* **WORK INSTRUCTIONS**: Nothing is needed except the lines below that run from the one with "J. S. Bell, On" through the one with "anybody , American", repeated exactly.

(Data extracted from a collection)
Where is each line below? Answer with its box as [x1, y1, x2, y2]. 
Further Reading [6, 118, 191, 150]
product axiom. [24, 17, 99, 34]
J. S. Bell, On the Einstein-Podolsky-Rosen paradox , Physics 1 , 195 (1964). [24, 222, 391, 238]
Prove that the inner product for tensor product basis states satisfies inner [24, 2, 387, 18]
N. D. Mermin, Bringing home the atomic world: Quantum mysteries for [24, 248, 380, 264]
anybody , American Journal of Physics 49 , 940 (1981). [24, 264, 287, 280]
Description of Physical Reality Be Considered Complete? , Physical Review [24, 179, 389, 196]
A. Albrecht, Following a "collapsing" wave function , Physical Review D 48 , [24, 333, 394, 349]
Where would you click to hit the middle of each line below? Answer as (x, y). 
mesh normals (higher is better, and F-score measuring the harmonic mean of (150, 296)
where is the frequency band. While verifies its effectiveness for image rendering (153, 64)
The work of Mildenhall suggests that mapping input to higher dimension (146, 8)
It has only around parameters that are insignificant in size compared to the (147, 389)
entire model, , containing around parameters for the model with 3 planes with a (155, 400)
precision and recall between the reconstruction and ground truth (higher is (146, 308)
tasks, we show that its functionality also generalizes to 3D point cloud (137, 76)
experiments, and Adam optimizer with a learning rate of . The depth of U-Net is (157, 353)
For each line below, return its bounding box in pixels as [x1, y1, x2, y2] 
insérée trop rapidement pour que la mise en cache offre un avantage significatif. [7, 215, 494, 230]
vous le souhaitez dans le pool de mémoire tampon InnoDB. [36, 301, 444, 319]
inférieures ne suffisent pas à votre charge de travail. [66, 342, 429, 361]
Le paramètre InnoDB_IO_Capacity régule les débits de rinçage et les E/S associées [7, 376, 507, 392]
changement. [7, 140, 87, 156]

* **SOLUTION**:
J. S. Bell, On the Einstein-Podolsky-Rosen paradox , Physics 1 , 195 (1964). [24, 222, 391, 238]
Prove that the inner product for tensor product basis states satisfies inner [24, 2, 387, 18]
N. D. Mermin, Bringing home the atomic world: Quantum mysteries for [24, 248, 380, 264]
anybody , American Journal of Physics 49 , 940 (1981). [24, 264, 287, 280]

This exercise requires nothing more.